Traumatic cataract is a common blinding eye disease after ocular trauma, and its pathogenesis is closely related to lens epithelial cell dysfunction, while the definite molecular regulatory mechanism between upstream transcription factor and downstream target gene remains poorly clarified. This study aimed to clarify the role and molecular mechanism of the krüppel-like factor 5 (KLF5)/ thrombosponin 1 (THBS1) axis in regulating proliferation, migration, epithelial-mesenchymal transition and autophagy of lens epithelial cells in traumatic cataract, and to explore its potential clinical therapeutic value. The GSE295383 dataset in the gene expression omnibus (GEO) database was downloaded, and the differentially expressed genes (DEGs) were screened by linear models for microarray data (limma) package of R language.

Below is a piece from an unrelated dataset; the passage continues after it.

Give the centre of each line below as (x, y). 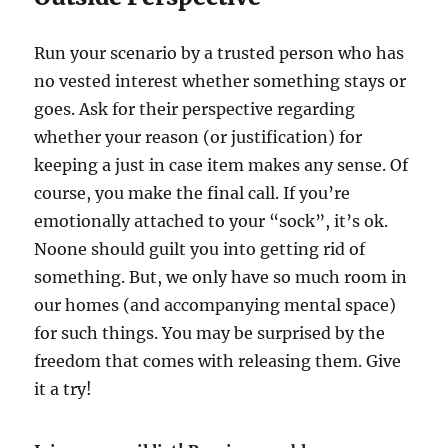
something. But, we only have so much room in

Combined with Weighted gene co-expression network analysis (WGCNA), the gene co-expression network was constructed and the key modules were screened. Gene ontology (GO), kyoto encyclopedia of genes and genomes (KEGG) and gene set enrichment analysis (GSEA) combined with human transcription factor target (hTFtarget) and JASPAR databases were used to predict the upstream transcription factors of THBS1. Subsequently, SRA01/04 cells were induced with transforming growth factor-beta 2 (TGF-β2) to construct a cataract cell model. THBS1 and KLF5 were highly expressed in LECs exposed to TGF-β2. KLF5 could activate THBS1 transcription by binding to THBS1 promoter - 174 to -165 sites. Knockdown of THBS1 inhibited TGF-β2-induced viability, proliferation, migration, and altered the expression of epithelial-mesenchymal transition (EMT)- and autophagy-related markers in LECs. Knockdown of KLF5 downregulated THBS1 expression and produced a similar inhibitory effect, while overexpression of THBS1 reversed the effect of KLF5 knockdown. This study demonstrated that KLF5 promoted the proliferation, migration, and EMT‑associated molecular changes of LECs in traumatic cataract through transcriptional activation of THBS1, and regulated the expression of autophagy‑related markers in LECs, suggesting that KLF5/THBS1 axis might be a potential target for the treatment of traumatic cataract.